Task 004: A 16-bit Fixed-Point Convolutional Neural Network Learning Processor in 65nm CMOS

Event Date:	August 29, 2019
Time:	2:00pm ET/ 11:00am PT
Priority:	No
School or Program:	Electrical and Computer Engineering
College Calendar:	Show

Shihui Yin, Arizona State University

Abstract:

With the advent of artificial intelligence, various deep neural networks (DNNs) such as convolutional neural networks (CNNs) and recurrent neural networks (RNNs) have emerged and achieved human-level performance in image/speech recognition tasks. DNNs are typically trained by GPUs in 32-bit floating-point (FP32) precision after sending all training data to a central server.
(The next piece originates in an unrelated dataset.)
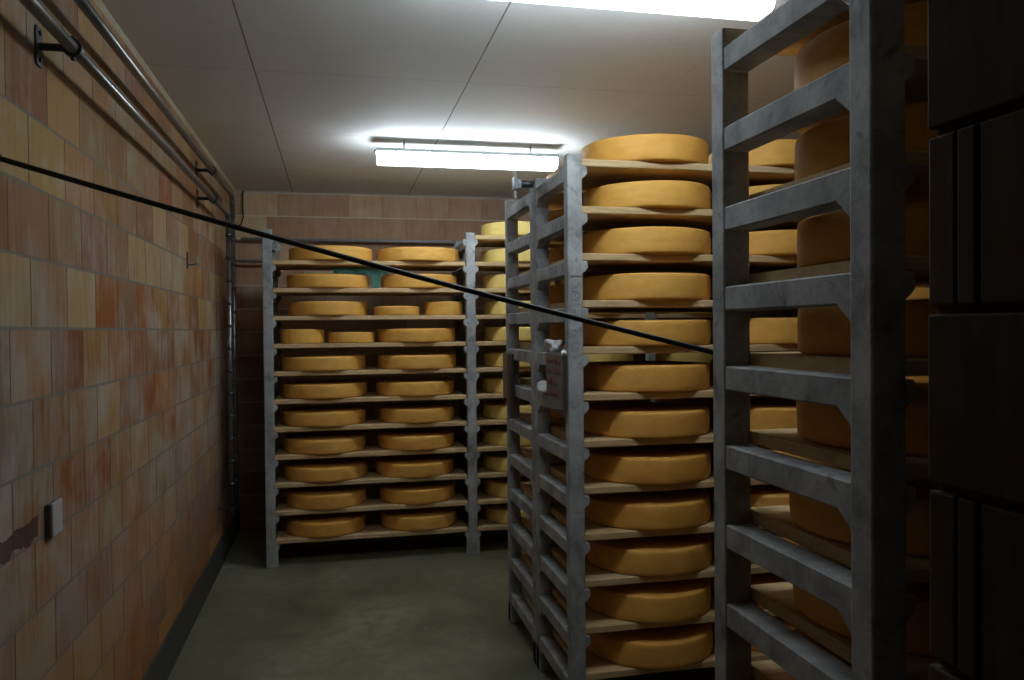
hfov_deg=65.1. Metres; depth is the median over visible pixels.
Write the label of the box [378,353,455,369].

To train DNNs with a user’s sensitive data, local training capability on mobile or edge devices is desired due to privacy concerns. DNN inference accelerators have progressively optimized performance and energy efficiency, but inference-only DNN accelerators cannot adapt to the evolving user-centric application scenarios. Since DNN training is considerably more compute-/memory-intensive than inference, it is challenging to perform DNN training on resource-limited mobile devices. In particular, back-propagation (BP) based training algorithm involves weight transpose for convolution and fully-connected (FC) layers. Maintaining two copies of weights (original and transposed) or employing transposable SRAM incurs large area overhead or custom SRAM bitcell design. In this talk we present a convolutional neural network (CNN) learning processor, which accelerates stochastic gradient descent (SGD) with momentum based training algorithm in 16-bit fixed-point precision. Using a novel cyclic weight storage and access scheme, we use the same off-the-shelf SRAMs for non-transpose and transpose operations during feed-forward (FF) and feed-backward (FB) phases, respectively, of the CNN learning process. The 65nm CNN learning processor achieves peak energy efficiency of 2.6 TOPS/W for 16-bit fixed-point operations, consuming 10.45 mW at 0.55V.

Bio:

Shihui Yin received the B.S. degree in microelectronics from Peking University, Beijing, China, in 2013, and the M.S. degree in electrical engineering from Carnegie Mellon University, Pittsburgh, PA, USA, in 2015. Currently, he is currently working towards the Ph.D. degree in the School of Electrical, Computer and Energy Engineering at Arizona State University, Tempe, AZ, USA. His research interest includes low power biomedical circuit and system design, and energy-efficient hardware design for machine learning and neuromorphic computing. Mr. Yin was a recipient of University Graduate Fellowship from Arizona State University in 2015 and IEEE Phoenix Section Student Scholarship for the year 2016.